I do remember my grandmother’s astonishing variety of titfers – cloche hats, felt hats, straw, velvet and tartan hats. Even in her late-seventies, she would settle a blush-pink confection of swirling rayon on her white hair for a session at the bridge club. It would sit there, perched like a roosting flamingo, as she played a trump. These days, by contrast, we wear proper hats so rarely that they seem like uninvited guests whenever they do show up at social events. At one particularly chi-chi wedding last year, my friend Prunella appeared in a hat so opulently furnished, so obscuring of her vision, that she spent the entire reception walking into stationary objects such as walls, elderly relatives and dumb waiters.

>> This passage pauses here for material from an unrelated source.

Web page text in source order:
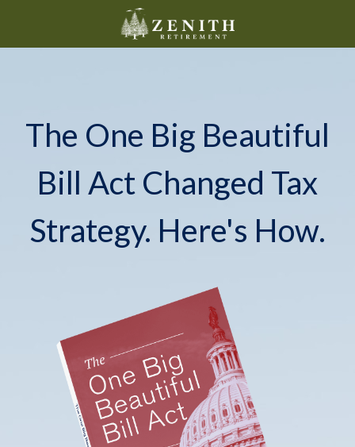
The One Big Beautiful
Bill Act Changed Tax
Strategy. Here's How.

But it’s high time we sharpened up our chapeau wearing. According to my sources, and to paraphrase dear Miss Post, no outfit is complete without a hat this season. As far as shape and style are concerned, almost anything goes. If you fancy making a fantastically fashionable statement, wear a fedora from the Imitation of Christ label (New York’s current craze). Or take a tip from Michael Kors and try a Garbo slouch hat, pulled down hard and worn with a swipe of plum-coloured lipstick. Those po’boy caps at Chanel have been a walk-off-the-shelf hit – every store in the high street seems to have its version. Otherwise, do your own thing. A bowler would be very Minelli. Crochet has a bit of Biba about it. A flat-cap is a tad too Madonna for my liking, but, hey, it’s your call.
Beyond finding a shape that frames your face - which will, assures milliner Philip Treacy, be as effective as plastic surgery - it’s worth noting the finer points of hat etiquette, as established in those seriously chic Fifties… Over to Miss Manners, another American etiquette expert of the time (and please concentrate, dears; there will be a short test later): "Ladies properly keep their hats on indoors, everywhere except their own houses, during the day," she wrote. "Luncheons traditionally require ladies to wear hats." She added, however, that it is “incorrect to wear a hat with an evening dress”. Got it? Pret a Manger? Hat on. Karaoke at the Dog and Duck? Hat off. Home on the sofa with A Touch of Frost? Off! Next-door for a cuppa? On!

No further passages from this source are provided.